Give again every line from the one with "-Norm). Also ist [299, 281, 380, 298]" through the last line of the data, exactly, and leave out the lines before it.
☆ ☆ ☆ ☆ ☆
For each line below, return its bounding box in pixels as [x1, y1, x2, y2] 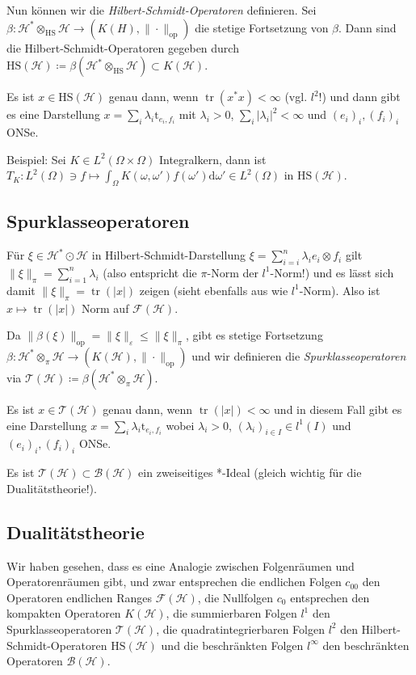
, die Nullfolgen [197, 589, 274, 605]
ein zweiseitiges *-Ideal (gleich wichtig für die [138, 464, 362, 481]
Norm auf [82, 299, 129, 316]
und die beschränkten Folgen [161, 636, 304, 653]
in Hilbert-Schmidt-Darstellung [91, 247, 246, 264]
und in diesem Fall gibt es [274, 400, 402, 417]
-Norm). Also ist [299, 281, 380, 298]
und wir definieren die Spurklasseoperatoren [191, 347, 406, 364]
☆ ☆ ☆ ☆ ☆
- Exercise answer
-Norm). Also ist [299, 281, 380, 298]
und wir definieren die Spurklasseoperatoren [191, 347, 406, 364]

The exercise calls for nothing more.